Text Summarization Using BERT: A Comprehensive Guide for Intermediate Practitioners
- Sairam Penjarla
- Jun 27, 2024
- 3 min read
In this blog, we'll walk through a text summarization project using BERT, focusing on how to create a custom text summarizer and process data blocks for summarization. We will explain the theory behind text summarization and then delve into the code, block by block, to provide a thorough understanding of the process.
Github URL:
It is highly recomended to go through the below repo to get the full version of the code along with the necessary filels such as requirements.txt file and csv file.
Theory Behind Text Summarization
What is Text Summarization?
In this section, we'll introduce the concept of text summarization, which involves generating a concise and coherent summary of a longer text document. We'll discuss the importance of summarization in various applications, such as extracting key information from large documents and improving readability.
BERT for Text Summarization
We'll explain how BERT, a transformer-based model developed by Google, can be used for text summarization. BERT's bidirectional context understanding allows it to capture the essence of a document, making it an effective tool for generating high-quality summaries.
Code Explanation
1. Importing Required Libraries
import pandas as pd
from summarizer import Summarizer
In this step, we'll import the necessary libraries for our project. This includes pandas for data manipulation and a summarizer library that leverages BERT for text summarization.
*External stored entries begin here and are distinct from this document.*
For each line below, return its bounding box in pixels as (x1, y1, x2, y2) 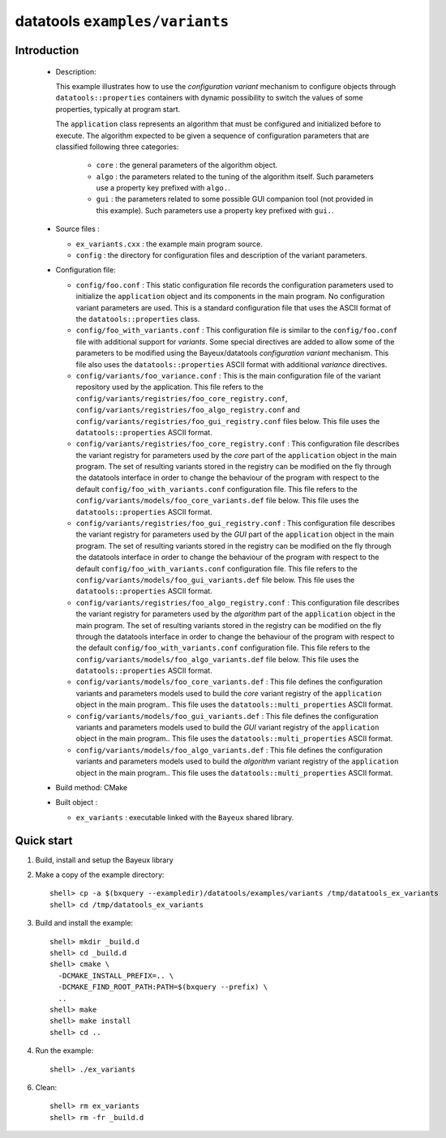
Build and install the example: (35, 918, 134, 928)
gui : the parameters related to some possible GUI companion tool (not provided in (96, 195, 373, 204)
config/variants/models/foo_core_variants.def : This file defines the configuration (75, 677, 383, 687)
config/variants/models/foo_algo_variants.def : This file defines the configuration (75, 745, 383, 755)
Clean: (35, 1082, 58, 1092)
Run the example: (35, 1046, 94, 1055)
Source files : (55, 224, 101, 234)
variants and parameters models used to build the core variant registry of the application (75, 688, 382, 698)
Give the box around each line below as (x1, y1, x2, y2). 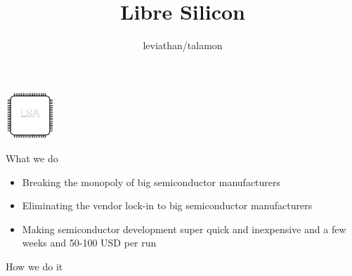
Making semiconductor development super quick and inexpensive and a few (22, 221, 346, 236)
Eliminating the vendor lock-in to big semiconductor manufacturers (22, 198, 313, 213)
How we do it (6, 258, 63, 273)
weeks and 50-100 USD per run (22, 235, 157, 250)
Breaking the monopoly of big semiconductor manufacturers (22, 174, 281, 189)
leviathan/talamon (143, 38, 223, 53)
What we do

Having these libraries ready ensures that we can process data and generate summaries efficiently.
2. Defining the TextSummarizer Class
class TextSummarizer:
def __init__(self, max_length=400, min_length_text=40):
self.MAX_LENGTH = max_length
self.MIN_LENGTH_TEXT = min_length_text
self.summarizer = Summarizer() # Assuming Summarizer is an available library
Here, we'll define a custom class, TextSummarizer, to encapsulate the summarization functionality. The constructor initializes the maximum length for text blocks and the minimum length for the summaries. This step is necessary to set up the summarizer with configurable parameters.
3. Summarizing Text
def summarize_text(self, text):
summary = self.summarizer(text, min_length=self.MIN_LENGTH_TEXT)
return ''.join(summary)
We'll create a method summarize_text within the TextSummarizer class to generate summaries. This method takes a text input and returns a summary using the BERT-based summarizer. This step is crucial for generating concise summaries of longer texts.
4. Processing Data for Summarization
def process_data(self, data_path, num_blocks=5):
DATA_COLUMNS = {'TEXT': str, 'ENV_PROBLEMS': int, 'POLLUTION': int, 'TREATMENT': int, 'CLIMATE': int, 'BIOMONITORING': int}
warnings.filterwarnings('ignore')
df = pd.read_csv(data_path, delimiter=';', header=0)
df = df.astype(DATA_COLUMNS)
df = df[:num_blocks]
bodies = []
i = 0
while i < len(df):
body = ""
body_empty = True
while (len(body) < self.MAX_LENGTH) and (i < len(df)):
if body_empty:
body = df.loc[i, 'TEXT']
body_empty = False
else:
body += " " + df.loc[i, 'TEXT']
i += 1
bodies.append(body)
bert_summary = []
for body in bodies:
bert_summary.append(self.summarize_text(body))
for i in range(len(bodies)):
print("ORIGINAL TEXT:")
print(bodies[i])
print("\\\\nBERT Summarizing Result:")
print(bert_summary[i])
In this step, we'll define the process_data method to handle the data preprocessing and summarization. This method reads the data from a CSV file, processes it into text blocks, and generates summaries for each block. This step is essential for preparing the data and ensuring it is in a suitable format for summarization.
5. Usage Example
text_summarizer = TextSummarizer()
text_summarizer.process_data('water_problem_nlp_en_for_Kaggle_100.csv')
body = "Despite the similar volumes of discharged wastewater major part of pollutants comes with communal WWTPs. They bring 84% of organic pollution 86% of phosphate ions and 84% of mineral nitrogen 91% of ammonia nitrogen 87% nitrate nitrogen and 79% nitrite nitrogen. The input of the industry is between 7-21% and agriculture has the lowest impact on water bodies - 0-6%. Of the 92 urban areas only 51 localities (55%) have centralized collection of communal waste waters and their monitoring. Among the 2878 villages 6 of them (0.2%) have such a monitoring."
summary = text_summarizer.summarizer(body)
print(summary)
Finally, we'll provide an example of how to use the TextSummarizer class to process data and generate summaries. This includes creating an instance of the class, processing a sample data file, and summarizing a text block. This step demonstrates the practical application of the class and how to generate summaries from new data.
Conclusion
In the conclusion, we'll summarize the process of building and using a text summarization model with BERT. By following each step, readers will learn how to preprocess data, create a custom summarizer, and generate summaries from text blocks. This workflow showcases the effectiveness of BERT in text summarization tasks and provides a foundation for further exploration and application in various domains.